EXERCISE DIRECTIONS:
In the records below, find each line holding the word "Warts" and copy it.

Stored items from a collection
+++

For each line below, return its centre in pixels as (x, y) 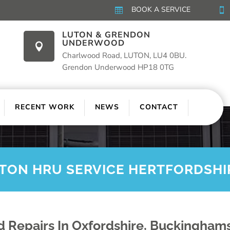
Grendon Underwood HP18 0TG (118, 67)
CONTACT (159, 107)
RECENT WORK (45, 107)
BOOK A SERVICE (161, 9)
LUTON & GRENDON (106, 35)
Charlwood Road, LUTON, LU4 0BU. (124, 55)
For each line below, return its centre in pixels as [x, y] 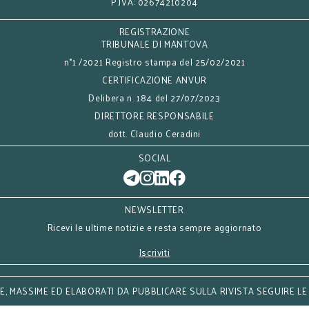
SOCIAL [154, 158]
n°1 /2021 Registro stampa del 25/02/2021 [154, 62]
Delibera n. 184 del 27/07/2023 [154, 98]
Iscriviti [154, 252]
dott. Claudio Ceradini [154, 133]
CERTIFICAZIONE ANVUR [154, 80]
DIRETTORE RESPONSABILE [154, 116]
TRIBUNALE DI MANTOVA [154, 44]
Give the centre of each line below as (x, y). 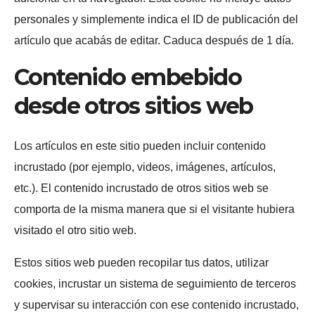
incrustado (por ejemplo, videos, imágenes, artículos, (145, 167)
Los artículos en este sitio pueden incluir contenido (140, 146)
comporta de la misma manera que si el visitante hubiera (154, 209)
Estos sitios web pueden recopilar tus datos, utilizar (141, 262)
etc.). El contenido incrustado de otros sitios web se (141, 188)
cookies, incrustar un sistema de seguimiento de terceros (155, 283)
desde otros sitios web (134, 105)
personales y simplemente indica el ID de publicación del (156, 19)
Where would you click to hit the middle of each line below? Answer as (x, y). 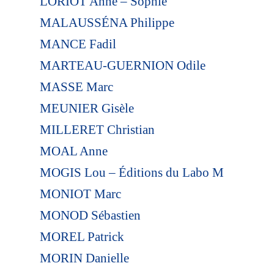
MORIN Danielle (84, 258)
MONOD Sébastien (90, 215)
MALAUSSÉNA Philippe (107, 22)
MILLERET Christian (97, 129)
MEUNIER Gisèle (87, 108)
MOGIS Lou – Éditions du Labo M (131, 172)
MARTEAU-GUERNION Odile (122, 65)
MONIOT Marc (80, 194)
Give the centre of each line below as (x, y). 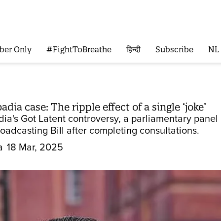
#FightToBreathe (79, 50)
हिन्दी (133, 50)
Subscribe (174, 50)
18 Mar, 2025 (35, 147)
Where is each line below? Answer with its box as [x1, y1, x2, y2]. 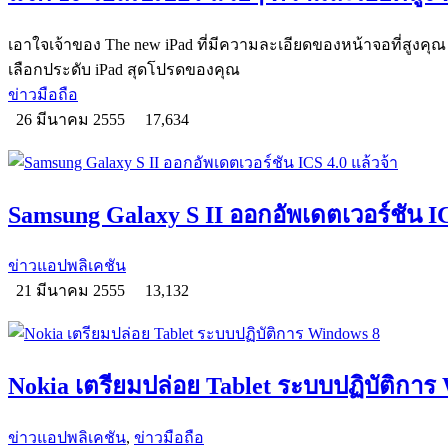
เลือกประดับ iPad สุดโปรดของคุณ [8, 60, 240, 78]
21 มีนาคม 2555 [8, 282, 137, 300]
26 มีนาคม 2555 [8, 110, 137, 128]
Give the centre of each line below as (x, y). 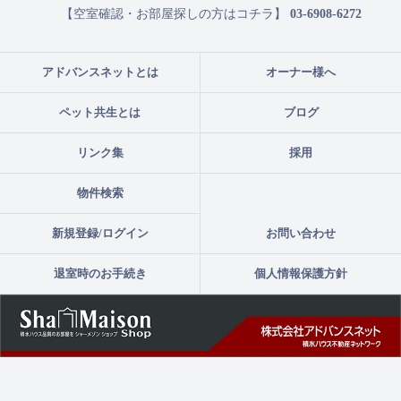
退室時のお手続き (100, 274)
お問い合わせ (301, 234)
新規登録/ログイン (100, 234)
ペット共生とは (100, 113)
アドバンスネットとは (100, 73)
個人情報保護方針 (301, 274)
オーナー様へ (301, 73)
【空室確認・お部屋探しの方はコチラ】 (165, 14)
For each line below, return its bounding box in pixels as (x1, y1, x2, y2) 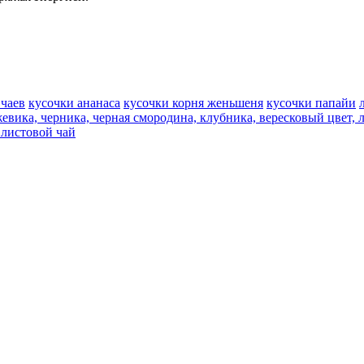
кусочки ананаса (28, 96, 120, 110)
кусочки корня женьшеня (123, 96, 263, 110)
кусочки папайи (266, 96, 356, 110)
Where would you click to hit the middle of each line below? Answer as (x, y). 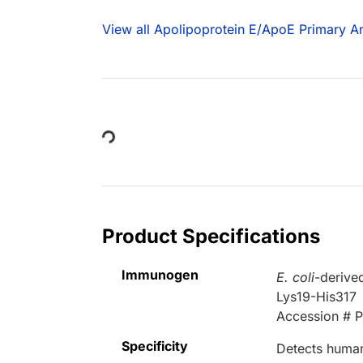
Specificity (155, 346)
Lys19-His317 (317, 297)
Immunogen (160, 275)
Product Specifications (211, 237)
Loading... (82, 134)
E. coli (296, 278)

+++

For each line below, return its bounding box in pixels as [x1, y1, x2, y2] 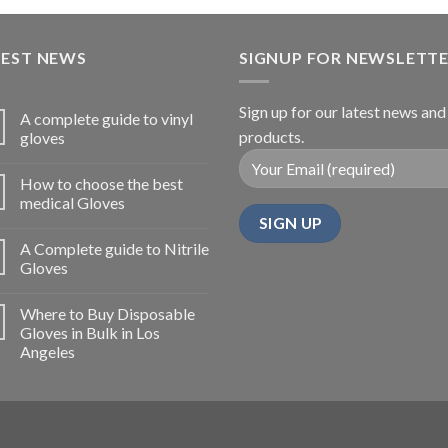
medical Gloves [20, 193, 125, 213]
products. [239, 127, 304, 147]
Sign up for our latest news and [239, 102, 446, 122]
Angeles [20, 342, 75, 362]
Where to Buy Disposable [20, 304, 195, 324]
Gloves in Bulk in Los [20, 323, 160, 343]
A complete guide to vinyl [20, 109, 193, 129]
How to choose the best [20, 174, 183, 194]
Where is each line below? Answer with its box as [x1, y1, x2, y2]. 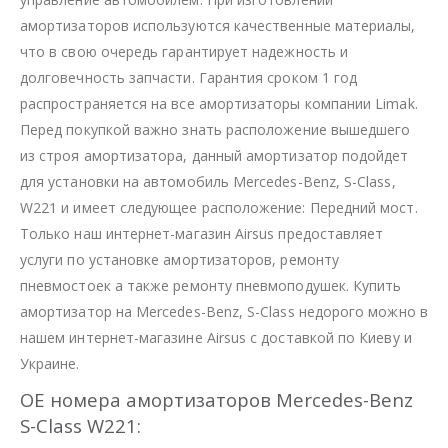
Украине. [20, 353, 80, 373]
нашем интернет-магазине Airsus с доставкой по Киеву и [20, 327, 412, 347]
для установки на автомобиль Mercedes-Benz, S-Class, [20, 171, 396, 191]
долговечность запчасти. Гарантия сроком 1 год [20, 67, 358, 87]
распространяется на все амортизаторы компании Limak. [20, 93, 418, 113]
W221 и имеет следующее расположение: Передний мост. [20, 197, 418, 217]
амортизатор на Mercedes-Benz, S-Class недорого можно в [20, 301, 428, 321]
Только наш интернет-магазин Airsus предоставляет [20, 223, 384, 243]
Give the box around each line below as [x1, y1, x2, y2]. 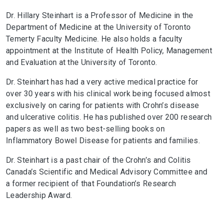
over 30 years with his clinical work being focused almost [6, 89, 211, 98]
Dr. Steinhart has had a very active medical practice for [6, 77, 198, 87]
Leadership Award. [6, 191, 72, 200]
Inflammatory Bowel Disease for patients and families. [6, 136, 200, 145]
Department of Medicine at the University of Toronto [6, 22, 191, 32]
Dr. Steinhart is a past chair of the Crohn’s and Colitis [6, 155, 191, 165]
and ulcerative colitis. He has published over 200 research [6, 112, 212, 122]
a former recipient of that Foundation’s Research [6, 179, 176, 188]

+++

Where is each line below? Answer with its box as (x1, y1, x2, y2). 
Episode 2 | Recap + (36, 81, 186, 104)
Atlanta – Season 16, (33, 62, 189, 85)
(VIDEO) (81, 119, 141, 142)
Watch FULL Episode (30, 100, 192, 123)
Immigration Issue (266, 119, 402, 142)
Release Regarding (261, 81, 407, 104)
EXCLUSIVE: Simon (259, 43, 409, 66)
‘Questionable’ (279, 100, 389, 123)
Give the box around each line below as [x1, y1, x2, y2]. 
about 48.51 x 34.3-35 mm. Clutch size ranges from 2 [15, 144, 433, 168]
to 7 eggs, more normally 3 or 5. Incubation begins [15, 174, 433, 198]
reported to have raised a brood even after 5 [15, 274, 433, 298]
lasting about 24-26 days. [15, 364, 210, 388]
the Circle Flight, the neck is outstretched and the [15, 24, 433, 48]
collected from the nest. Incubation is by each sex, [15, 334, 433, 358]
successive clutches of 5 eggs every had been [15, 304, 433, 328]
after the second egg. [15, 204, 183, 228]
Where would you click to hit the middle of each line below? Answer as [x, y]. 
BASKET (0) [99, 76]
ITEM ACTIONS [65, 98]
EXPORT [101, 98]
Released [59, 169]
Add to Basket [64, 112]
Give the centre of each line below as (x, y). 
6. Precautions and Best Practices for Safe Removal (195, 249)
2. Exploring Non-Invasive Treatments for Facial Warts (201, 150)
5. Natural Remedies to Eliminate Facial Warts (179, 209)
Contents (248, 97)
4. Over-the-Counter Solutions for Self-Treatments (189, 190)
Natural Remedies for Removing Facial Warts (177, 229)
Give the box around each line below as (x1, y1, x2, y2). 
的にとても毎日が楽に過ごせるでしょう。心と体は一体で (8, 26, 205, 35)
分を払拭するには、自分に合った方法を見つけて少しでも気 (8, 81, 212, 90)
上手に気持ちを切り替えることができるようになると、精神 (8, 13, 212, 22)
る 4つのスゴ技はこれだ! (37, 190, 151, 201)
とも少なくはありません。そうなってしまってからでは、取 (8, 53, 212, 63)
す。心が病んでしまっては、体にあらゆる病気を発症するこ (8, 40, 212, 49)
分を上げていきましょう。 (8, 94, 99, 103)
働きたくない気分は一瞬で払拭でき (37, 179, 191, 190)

+++

WRITTEN ANSWER:
2. Exploring Non-Invasive Treatments for Facial Warts (201, 150)
5. Natural Remedies to Eliminate Facial Warts (179, 209)
Natural Remedies for Removing Facial Warts (177, 229)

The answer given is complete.